The analysis of the data reveals significant relationships for age, weight, and systolic blood pressure, as evidenced by high correlation coefficients and multiple regression model that predicts systolic blood pressure based on age and weight. The correlation matrix shows positive correlations between systolic blood pressure and both age (r = 0.92) and weight (r = 0.90), suggesting that increases in either age or weight are associated with increases in systolic blood pressure. The multiple regression analysis further supports these findings, with both weight and age serving as significant predictors of systolic blood pressure. However, the calculated correlation (R = -0.19) and determination (0.036) coefficients seem incorrect or misinterpreted, given the context of positive relationships indicated by the correlation matrix and regression analysis. The F-test value close to zero also suggests a potential misinterpretation or calculation error, considering the strong predictive value indicated by the high R-squared (0.9059) of the regression model.

The data analysis underscores the positive relationships between age, weight, and systolic blood pressure among the sample population.

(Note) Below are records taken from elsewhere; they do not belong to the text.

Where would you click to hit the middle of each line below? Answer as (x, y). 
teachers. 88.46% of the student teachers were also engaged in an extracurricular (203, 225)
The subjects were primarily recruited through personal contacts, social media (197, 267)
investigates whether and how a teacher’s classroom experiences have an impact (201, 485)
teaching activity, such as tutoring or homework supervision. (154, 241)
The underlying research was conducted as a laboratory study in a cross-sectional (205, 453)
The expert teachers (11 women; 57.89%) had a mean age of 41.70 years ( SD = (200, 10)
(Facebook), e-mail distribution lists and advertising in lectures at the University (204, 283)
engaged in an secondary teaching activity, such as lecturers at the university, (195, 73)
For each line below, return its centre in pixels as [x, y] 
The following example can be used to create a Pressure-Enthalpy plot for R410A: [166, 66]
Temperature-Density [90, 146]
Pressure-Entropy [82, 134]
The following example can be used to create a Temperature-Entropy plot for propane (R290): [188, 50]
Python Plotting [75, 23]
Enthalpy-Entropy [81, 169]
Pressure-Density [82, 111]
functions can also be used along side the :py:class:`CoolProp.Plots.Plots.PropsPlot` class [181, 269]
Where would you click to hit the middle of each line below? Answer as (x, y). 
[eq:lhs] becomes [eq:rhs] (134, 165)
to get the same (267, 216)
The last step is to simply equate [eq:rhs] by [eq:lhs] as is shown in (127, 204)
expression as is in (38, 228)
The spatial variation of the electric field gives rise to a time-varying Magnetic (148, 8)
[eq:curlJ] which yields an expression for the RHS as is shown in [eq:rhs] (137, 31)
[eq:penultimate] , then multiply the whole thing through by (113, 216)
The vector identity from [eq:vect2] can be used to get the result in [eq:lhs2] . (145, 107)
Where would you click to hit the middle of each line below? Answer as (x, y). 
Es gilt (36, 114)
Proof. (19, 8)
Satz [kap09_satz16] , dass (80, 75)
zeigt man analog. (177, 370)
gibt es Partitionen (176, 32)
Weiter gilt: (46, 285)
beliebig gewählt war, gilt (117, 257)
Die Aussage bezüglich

The regression model effectively captures these relationships, highlighting the significance of both weight and age as predictors of systolic blood pressure.

RECOMENDATION Given the clear impact of weight and age on systolic blood pressure, health interventions targeting weight management and monitoring blood pressure as individuals age could be beneficial in managing health risks associated with elevated blood pressure. Further investigation into the calculation of the correlation and determination coefficients is recommended to ensure accurate interpretation of the data. Additionally, extending the analysis to include more variables and a larger sample size could provide deeper insights into the factors influencing systolic blood pressure.

BIBLIOGRAPHY

References:

Bluman, A.G. (2009). Elementary Statistics: A Step-by-Step Approach (18th Ed)
Kirkpatrick, Elwood G (1974) Introductory statistics and probability for engineering science and technology
Wald, Abraham (1950). Selected papers in statistics and probability, Institute of Mathematical Statistics, Stanford,
Hudson & Derek J. 1963 Lectures on Elementary Statistics and Probability.

5.Lindgren, B.W & Bernard Williams (1924) Introduction to probability and statistics

Winkler, Robert L. & Hays, William L. (William Lee), (1926–1995) Statistics: probability, inference, and decision
Hacking, I. (1975). The Emergence of Probability. Cambridge University Press.

APPENDIX

An R Markdown file has been attached to this report. The name of the file is Adegoke_Aly6010_finalproject.RMD

I will like to show my appreciation to my instructor Professor Dee Chilizua her practical guide all through the course, I have being able to gain and learnt from her teachings in the field of analytics and I am happy I learnt and will keep learning from her, I will not forget to mention my academic advisor Naomi Cottrelle for providing a guide through my course registration, finally I want say thank you to all my classmates,especially my friend Abiram Magesh.